DATA:
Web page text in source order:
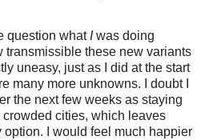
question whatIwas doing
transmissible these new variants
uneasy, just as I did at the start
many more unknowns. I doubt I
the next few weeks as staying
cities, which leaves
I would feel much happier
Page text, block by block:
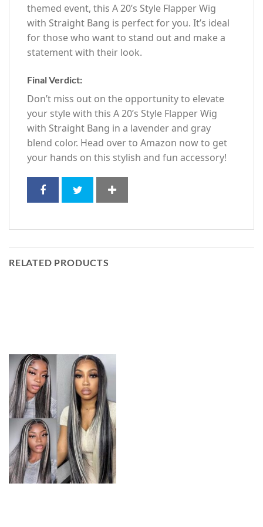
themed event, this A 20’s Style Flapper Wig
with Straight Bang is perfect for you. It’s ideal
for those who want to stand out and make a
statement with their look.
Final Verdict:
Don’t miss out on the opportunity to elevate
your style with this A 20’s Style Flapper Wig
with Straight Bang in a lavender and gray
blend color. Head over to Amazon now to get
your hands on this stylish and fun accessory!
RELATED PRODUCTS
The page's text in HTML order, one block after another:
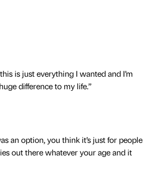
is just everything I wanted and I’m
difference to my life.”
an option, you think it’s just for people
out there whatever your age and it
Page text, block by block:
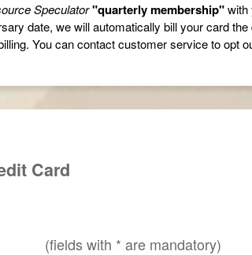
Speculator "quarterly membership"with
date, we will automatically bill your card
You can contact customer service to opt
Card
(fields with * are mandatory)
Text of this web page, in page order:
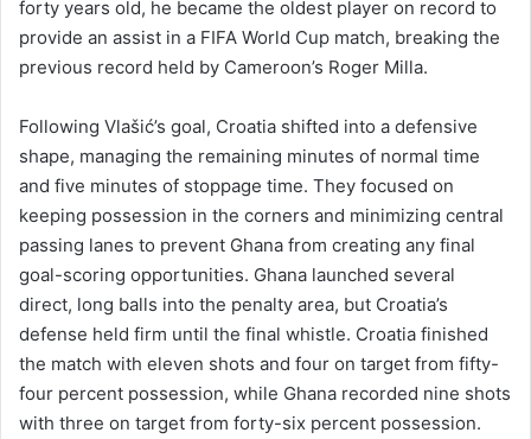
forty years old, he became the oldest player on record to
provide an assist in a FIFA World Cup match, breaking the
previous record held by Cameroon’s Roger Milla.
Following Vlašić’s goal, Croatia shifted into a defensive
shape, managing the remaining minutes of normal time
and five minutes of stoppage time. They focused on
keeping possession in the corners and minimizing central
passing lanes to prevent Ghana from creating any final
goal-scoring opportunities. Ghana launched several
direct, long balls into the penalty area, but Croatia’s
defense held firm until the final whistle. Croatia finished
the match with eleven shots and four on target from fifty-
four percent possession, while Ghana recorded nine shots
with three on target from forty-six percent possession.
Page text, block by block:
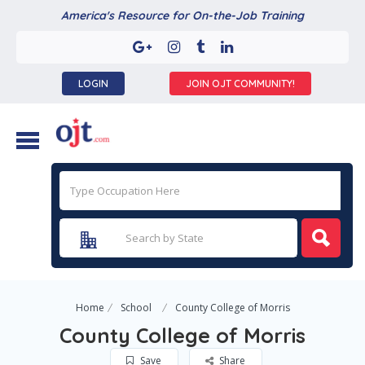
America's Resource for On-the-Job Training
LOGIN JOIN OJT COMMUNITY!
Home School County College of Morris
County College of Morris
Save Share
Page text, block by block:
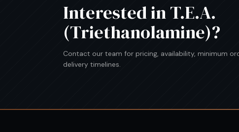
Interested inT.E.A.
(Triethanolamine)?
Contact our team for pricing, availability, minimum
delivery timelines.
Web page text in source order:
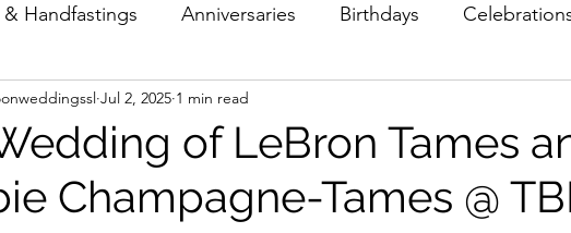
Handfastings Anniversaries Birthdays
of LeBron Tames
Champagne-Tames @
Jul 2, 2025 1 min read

TASK BRIEF:
Retype the data shown above exactly, excluding any picture it contains.

TASK RESULT:
Web page text in source order:
question whatIwas doing
transmissible these new variants
uneasy, just as I did at the start
many more unknowns. I doubt I
the next few weeks as staying
cities, which leaves
I would feel much happier
Page text, block by block:
themed event, this A 20’s Style Flapper Wig
with Straight Bang is perfect for you. It’s ideal
for those who want to stand out and make a
statement with their look.
Final Verdict:
Don’t miss out on the opportunity to elevate
your style with this A 20’s Style Flapper Wig
with Straight Bang in a lavender and gray
blend color. Head over to Amazon now to get
your hands on this stylish and fun accessory!
RELATED PRODUCTS
The page's text in HTML order, one block after another:
is just everything I wanted and I’m
difference to my life.”
an option, you think it’s just for people
out there whatever your age and it
Page text, block by block:
Speculator "quarterly membership"with
date, we will automatically bill your card
You can contact customer service to opt
Card
(fields with * are mandatory)
Text of this web page, in page order:
forty years old, he became the oldest player on record to
provide an assist in a FIFA World Cup match, breaking the
previous record held by Cameroon’s Roger Milla.
Following Vlašić’s goal, Croatia shifted into a defensive
shape, managing the remaining minutes of normal time
and five minutes of stoppage time. They focused on
keeping possession in the corners and minimizing central
passing lanes to prevent Ghana from creating any final
goal-scoring opportunities. Ghana launched several
direct, long balls into the penalty area, but Croatia’s
defense held firm until the final whistle. Croatia finished
the match with eleven shots and four on target from fifty-
four percent possession, while Ghana recorded nine shots
with three on target from forty-six percent possession.
Page text, block by block:
America's Resource for On-the-Job Training
LOGIN JOIN OJT COMMUNITY!
Home School County College of Morris
County College of Morris
Save Share
Page text, block by block:
Interested inT.E.A.
(Triethanolamine)?
Contact our team for pricing, availability, minimum
delivery timelines.
Web page text in source order:
Handfastings Anniversaries Birthdays
of LeBron Tames
Champagne-Tames @
Jul 2, 2025 1 min read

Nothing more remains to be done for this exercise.